Summary of the Original Judgment

In essence, the Supreme Court held that where multiple appeals arise from a single suit and are disposed of by a common judgment, the principle of res judicata does not bar one appeal if another is dismissed on a technicality like limitation. The court clarified that the substance of the matter lies in the singular judgment, not in the number of decrees formally drawn up. It also affirmed that a conflict of judicial authority on a point of law can be considered "sufficient cause" for condoning delay under Section 5 of the Limitation Act.

Why is Narhari v. Shankar a Must-Read for Legal Professionals?

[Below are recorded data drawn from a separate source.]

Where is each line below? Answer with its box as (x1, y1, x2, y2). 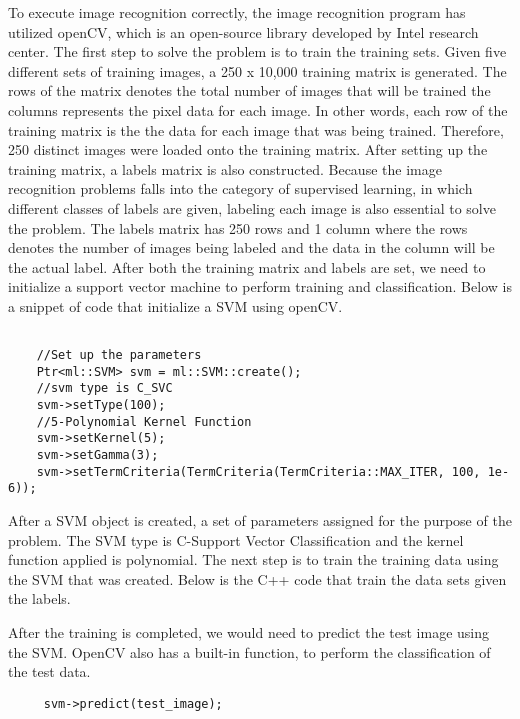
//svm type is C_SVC (36, 381, 173, 396)
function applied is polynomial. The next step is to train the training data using (8, 549, 499, 570)
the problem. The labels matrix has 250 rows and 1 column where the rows (8, 217, 468, 238)
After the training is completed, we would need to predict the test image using (8, 622, 489, 643)
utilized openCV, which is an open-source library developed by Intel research (8, 21, 479, 42)
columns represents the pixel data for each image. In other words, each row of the (8, 99, 508, 120)
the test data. (8, 661, 91, 682)
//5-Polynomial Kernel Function (36, 414, 252, 429)
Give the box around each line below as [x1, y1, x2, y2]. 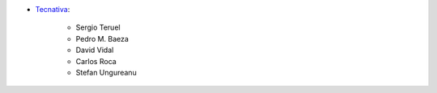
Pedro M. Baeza [75, 34, 129, 43]
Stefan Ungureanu [75, 67, 137, 77]
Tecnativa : [35, 5, 70, 14]
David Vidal [75, 45, 114, 55]
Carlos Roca [75, 56, 117, 66]
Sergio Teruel [75, 22, 121, 32]
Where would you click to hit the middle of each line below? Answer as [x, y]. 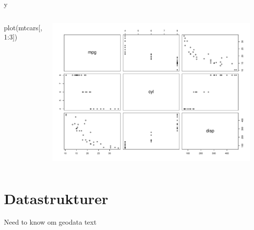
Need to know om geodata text [50, 222]
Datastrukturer [56, 199]
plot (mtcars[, [23, 27]
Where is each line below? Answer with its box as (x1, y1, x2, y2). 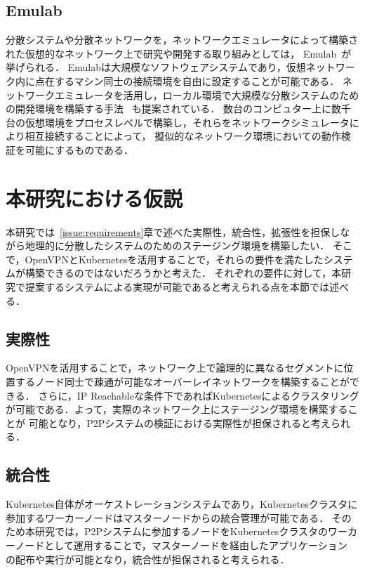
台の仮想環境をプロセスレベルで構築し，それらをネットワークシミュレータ (6, 114, 350, 129)
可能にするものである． (25, 142, 133, 157)
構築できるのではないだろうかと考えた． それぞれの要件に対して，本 (25, 265, 342, 280)
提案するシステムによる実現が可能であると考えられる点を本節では (25, 280, 330, 294)
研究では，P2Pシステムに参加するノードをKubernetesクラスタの (34, 524, 328, 539)
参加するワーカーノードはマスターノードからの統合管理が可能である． (6, 510, 329, 525)
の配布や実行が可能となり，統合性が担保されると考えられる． (6, 551, 290, 566)
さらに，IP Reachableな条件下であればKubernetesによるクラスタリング (38, 388, 359, 402)
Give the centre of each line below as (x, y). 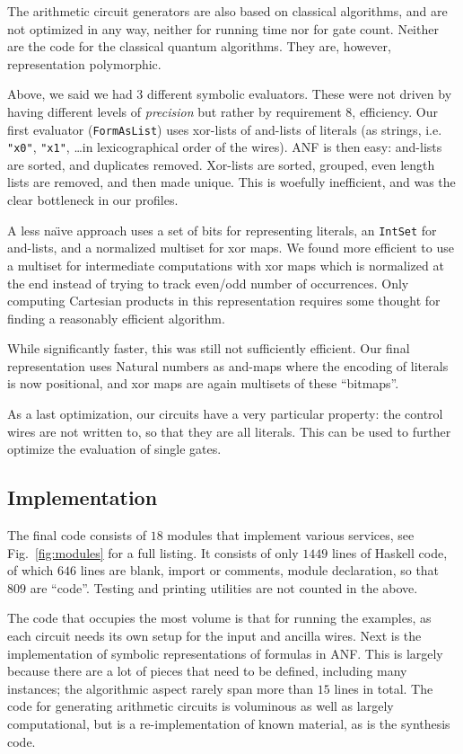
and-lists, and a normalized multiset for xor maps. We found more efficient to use (231, 248)
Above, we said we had (70, 94)
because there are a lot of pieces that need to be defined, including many (207, 671)
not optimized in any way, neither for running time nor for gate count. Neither (223, 28)
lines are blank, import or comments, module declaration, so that (260, 570)
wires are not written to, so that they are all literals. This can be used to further (229, 431)
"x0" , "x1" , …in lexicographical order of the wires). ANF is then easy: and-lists (225, 147)
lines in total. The (384, 688)
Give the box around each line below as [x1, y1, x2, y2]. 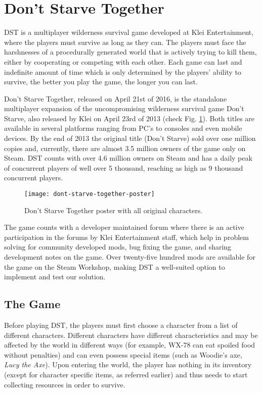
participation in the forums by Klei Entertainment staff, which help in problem [4, 231, 249, 242]
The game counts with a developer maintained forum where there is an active [4, 222, 244, 232]
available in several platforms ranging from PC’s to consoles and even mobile [4, 123, 242, 133]
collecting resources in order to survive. [4, 379, 125, 389]
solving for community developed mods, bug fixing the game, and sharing [4, 241, 232, 252]
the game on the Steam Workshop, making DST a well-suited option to [4, 261, 225, 272]
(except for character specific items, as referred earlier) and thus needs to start [4, 369, 248, 380]
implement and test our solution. [4, 271, 106, 282]
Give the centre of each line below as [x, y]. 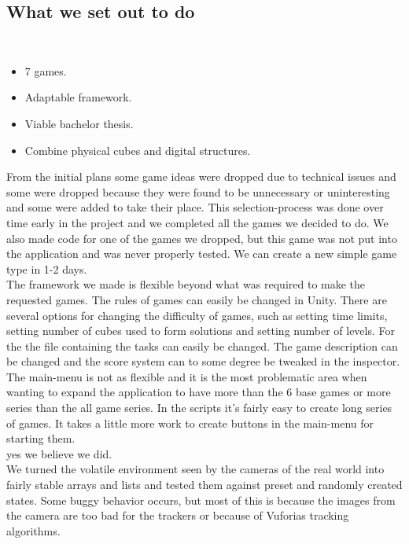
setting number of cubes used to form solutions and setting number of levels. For [201, 331]
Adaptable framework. [78, 97]
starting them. [41, 438]
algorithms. [33, 530]
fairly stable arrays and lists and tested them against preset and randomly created [204, 485]
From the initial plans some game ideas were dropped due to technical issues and [201, 176]
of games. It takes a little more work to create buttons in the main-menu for [190, 423]
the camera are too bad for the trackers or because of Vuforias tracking [178, 515]

  • For Practicing Lawyers: This judgment is a vital tool for arguing against the dismissal of appeals on hyper-technical grounds. It reinforces the legal principle that procedural rules should serve the cause of justice, not defeat it. It provides a strong precedent for cases where a single judgment gives rise to multiple decrees.
  • For Law Students: This case is an excellent illustration of the judicial interpretation of res judicata and the Limitation Act. It teaches the importance of looking beyond procedural forms to the substantive issues of a case and demonstrates how courts balance the principles of finality and fairness.

Disclaimer: The information provided in this article is for informational purposes only and does not constitute legal advice. For advice on specific legal issues, please consult with a qualified legal professional.